CÂMARA
E AGENDA 21 REGIONAL - PARTE II - Capítulo 4 (cont.)
Sílvia
de Castro Bacellar do Carmo
4.3 - Avaliação
das experiências na construção de Agendas 21 Locais
4.3.1 -
Agenda 21 do Município de Itanhaém
A
descrição do processo de construção da Agenda
21 de Itanhaém evidencia que na realidade o município
não possui uma Agenda 21 Local. Apesar do processo ter sido
iniciado, teve uma curta duração, pouco se avançou,
e nada produziu.
Fica claro
que o objetivo não era o de buscar junto à comunidade, suas
dificuldades e anseios, construindo assim em conjunto, o cenário
de cidade sustentável desejada, dentro das diretrizes formuladas
pela Agenda 21 Global, mas o de desenvolver programas instituídos
pelas diversas Secretarias Municipais, programas estes elaborados dentro
de uma visão considerada adequada ao desenvolvimento sustentável,
buscando-se o respaldo da população em seminários
programados.
A documentação
de todo o processo é bastante deficitária. Não existem
registros oficiais das reuniões do Grupo de Trabalho, assim como
de conclusões sobre o único seminário realizado.
O processo
foi interrompido na mesma gestão administrativa que o iniciou, em
um espaço de tempo inferior a um ano. Este dado remete à
constatação anterior da falta de documentação.
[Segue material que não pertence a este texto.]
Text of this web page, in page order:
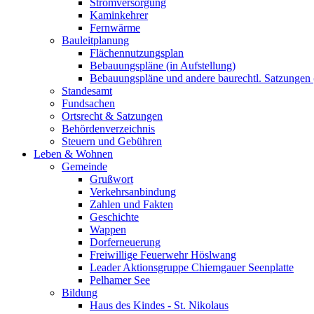
Stromversorgung
Kaminkehrer
Fernwärme
Bauleitplanung
Flächennutzungsplan
Bebauungspläne (in Aufstellung)
Bebauungspläne und andere baurechtl.
Standesamt
Fundsachen
Ortsrecht & Satzungen
Behördenverzeichnis
Steuern und Gebühren
Leben & Wohnen
Gemeinde
Grußwort
Verkehrsanbindung
Zahlen und Fakten
Geschichte
Wappen
Dorferneuerung
Freiwillige Feuerwehr Höslwang
Leader Aktionsgruppe Chiemgauer Seenplatte
Pelhamer See
Bildung
Haus des Kindes - St. Nikolaus
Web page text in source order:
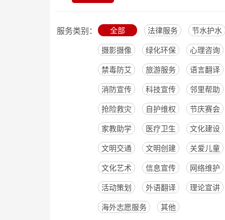
服务类别： 全部 法律服务 节水护水
摄影摄像 绿化环保 心理咨询
禁毒防艾 旅游服务 语言翻译
消防宣传 科技宣传 邻里帮助
抢险救灾 自护维权 节庆赛会
家教助学 医疗卫生 文化建设
文明交通 文明创建 关爱儿童
文化艺术 信息宣传 网络维护
活动策划 外语翻译 理论宣讲
海外志愿服务 其他
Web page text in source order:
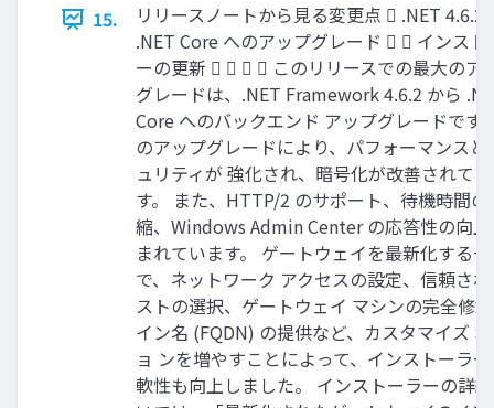
15.
リリースノートから見る変更点  .NET 4.6.2
.NET Core へのアップグレード   インスト
ーの更新     このリリースでの最大のア
グレードは、.NET Framework 4.6.2 から
Core へのバックエンド アップグレードです
のアップグレードにより、パフォーマンスと
ュリティが 強化され、暗号化が改善されて
す。 また、HTTP/2 のサポート、待機時間の
縮、Windows Admin Center の応答性の向
まれています。 ゲートウェイを最新化する
で、ネットワーク アクセスの設定、信頼さ
ストの選択、ゲートウェイ マシンの完全修
イン名 (FQDN) の提供など、カスタマイズ
ョ ンを増やすことによって、インストーラ
軟性も向上しました。 インストーラーの詳
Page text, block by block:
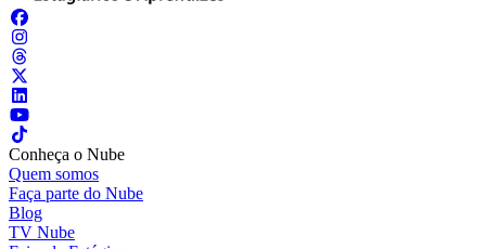
Conheça o Nube
Quem somos
Faça parte do Nube
Blog
TV Nube
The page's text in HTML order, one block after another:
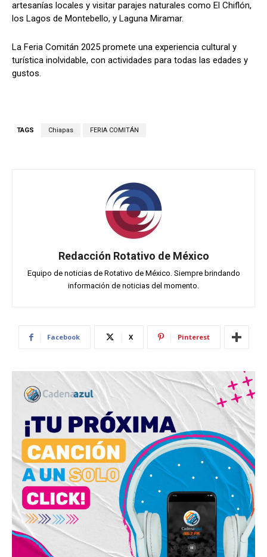
artesanías locales y visitar parajes naturales como El Chiflón,
los Lagos de Montebello, y Laguna Miramar.
La Feria Comitán 2025 promete una experiencia cultural y
turística inolvidable, con actividades para todas las edades y
gustos.
TAGS Chiapas FERIA COMITÁN
Redacción Rotativo de México
Equipo de noticias de Rotativo de México. Siempre brindando
información de noticias del momento.
Facebook X Pinterest
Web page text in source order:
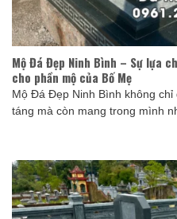
Mộ Đá Đẹp Ninh Bình – Sự lựa
cho phần mộ của Bố Mẹ
Mộ Đá Đẹp Ninh Bình không
táng mà còn mang trong mình
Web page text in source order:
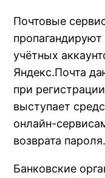
Почтовые
учётных
Яндекс.Почта
при
выступает
онлайн-
возврата пароля.
Банковские
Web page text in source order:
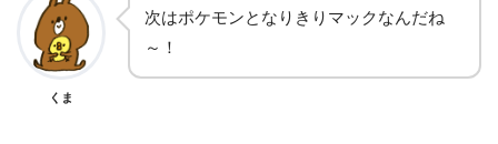
くま
次はポケモンとなりきりマックなんだね
～！
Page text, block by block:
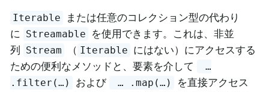
Iterable
または任意のコレクション型の代わり
に Streamable
を使用できます。これは、非並
列
Stream （ Iterable にはない）にアクセスする
ための便利なメソッドと、要素を介して
…
.filter(…)
および … .map(…)
を直接アクセス
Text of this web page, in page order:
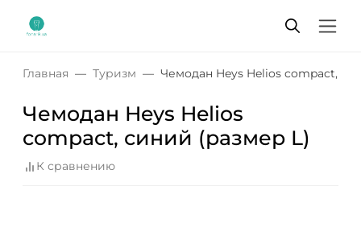
Главная Туризм Чемодан Heys Helios compact,
Чемодан Heys Helios
compact, синий (размер L)
К сравнению
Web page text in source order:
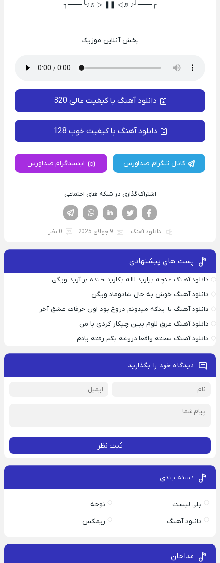
╭───╯♪♬◁ ❚❚ ▷♬♪╰───╮
پخش آنلاین موزیک
دانلود آهنگ با کیفیت عالی 320
دانلود آهنگ با کیفیت خوب 128
کانال تلگرام صداورس اینستاگرام صداورس
اشتراک گذاری در شبکه های اجتماعی
لینکدین تویتر
فیسوک
دانلود آهنگ 9 جولای 2025 0 نظر
پست های پیشنهادی
دانلود آهنگ غنچه بیارید لاله بکارید خنده بر آرید ویگن
دانلود آهنگ خوش به حال شادوماد ویگن
دانلود آهنگ با اینکه میدونم دروغ بود اون حرفات عشق آخر
دانلود آهنگ غرق لاوم ببین چیکار کردی با من
دانلود آهنگ سخته واقعا دروغه بگم رفته یادم
دیدگاه خود را بگذارید
ثبت نظر
دسته بندی
پلی لیست
نوحه
دانلود آهنگ
ریمکس
مداحان
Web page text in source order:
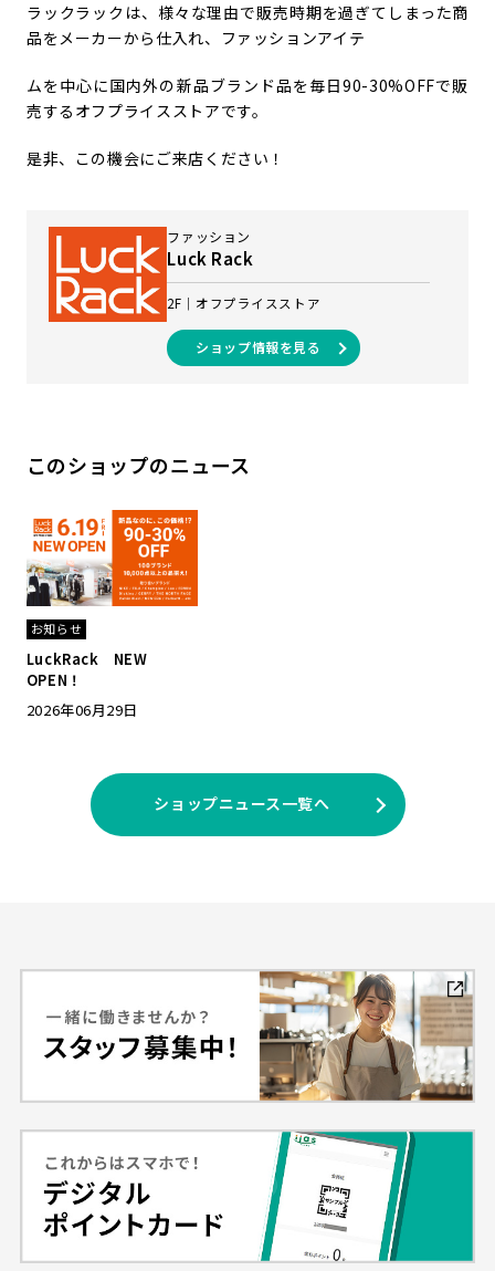
ラックラックは、様々な理由で販売時期を過ぎてしまった商
品をメーカーから仕入れ、ファッションアイテ
ムを中心に国内外の新品ブランド品を毎日90-30%OFFで販
売するオフプライスストアです。
是非、この機会にご来店ください！
ファッション
Luck Rack
2F オフプライスストア
ショップ情報を見る
このショップのニュース
お知らせ
LuckRack NEW
OPEN！
2026年06月29日
ショップニュース一覧へ
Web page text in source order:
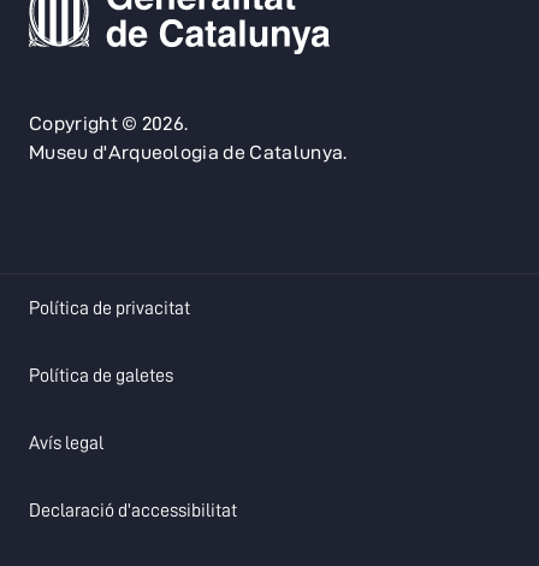
Copyright © 2026.
Museu d'Arqueologia de Catalunya.
Política de privacitatopens in a new tab
Política de galetesopens in a new tab
Avís legal
Declaració d'accessibilitatopens in a new tab

Fica a dúvida sobre o por quê da paralisação
que não pode ser respondida nem por eventuais informações
verbais, devido à mudança de administração
na gestão seguinte, com a alteração do efetivo municipal.
Observa-se
que apesar de não seguir as recomendações do MMA para
a construção do processo, e não ter havido uma continuidade,
pelo menos houve o interesse da municipalidade em adequar as políticas
públicas aos parâmetros da sustentabilidade.
4.3.2 -
Agenda 21 do Município de Santos
Ao se engajar
no Programa de Comunidades Modelo (PCM), a Prefeitura do Município
de Santos, atendendo às diretrizes do capítulo 28 da Agenda
21 Global – Iniciativas das Autoridades Locais em Apoio à Agenda
21, onde constam as recomendações a serem estabelecidas
sobre as práticas consensuais para a implementação
da Agenda 21 em suas respectivas localidades, desenvolveu uma ampla
consulta à sociedade, dando oportunidades de discussões tanto
aos grupos majoritários e tradicionais, como também aos grupos
normalmente marginalizados em processos de decisões.
Foram emitidos
convites para as diversas organizações existentes na cidade,
com o intuito de inserir no processo o maior número possível
de atores sociais, de forma heterogênea. Houve a preocupação
de agendar os eventos em datas, horários e locais que propiciassem
a presença de todos. Procurou-se o apoio da imprensa para a divulgação
inicial dos encontros e debates. Estes fatos podem ser considerados positivos
dentro do contexto geral do processo.
A análise
dos componentes do Grupo de Sustentação e da Equipe de Projeto
aponta para características importantes do processo:
Para
compor a Equipe de Projeto, que tinha um caráter deliberativo e,
portanto, representava o poder de decisão das ações,
só foram chamados funcionários das Secretarias Municipais,
mais especificadamente, em um primeiro momento, os coordenadores de projetos
que tivessem sido apresentados nos seminários da primeira fase do
processo. Posteriormente, por recomendação da coordenação
geral do ICLEI, foram convocados representantes das demais Secretarias
e autarquias. Representantes da sociedade civil só receberam convites
para participação em reuniões esporádicas.
Esta exclusão
dos representantes da sociedade civil na finalização do processo
decisório foi constatado pela coordenação do ICLEI
através dos relatórios de análise enviados pela pesquisadora
local a cada três meses, e resultou na recomendação
de inclusão de participantes do Grupo de Sustentação.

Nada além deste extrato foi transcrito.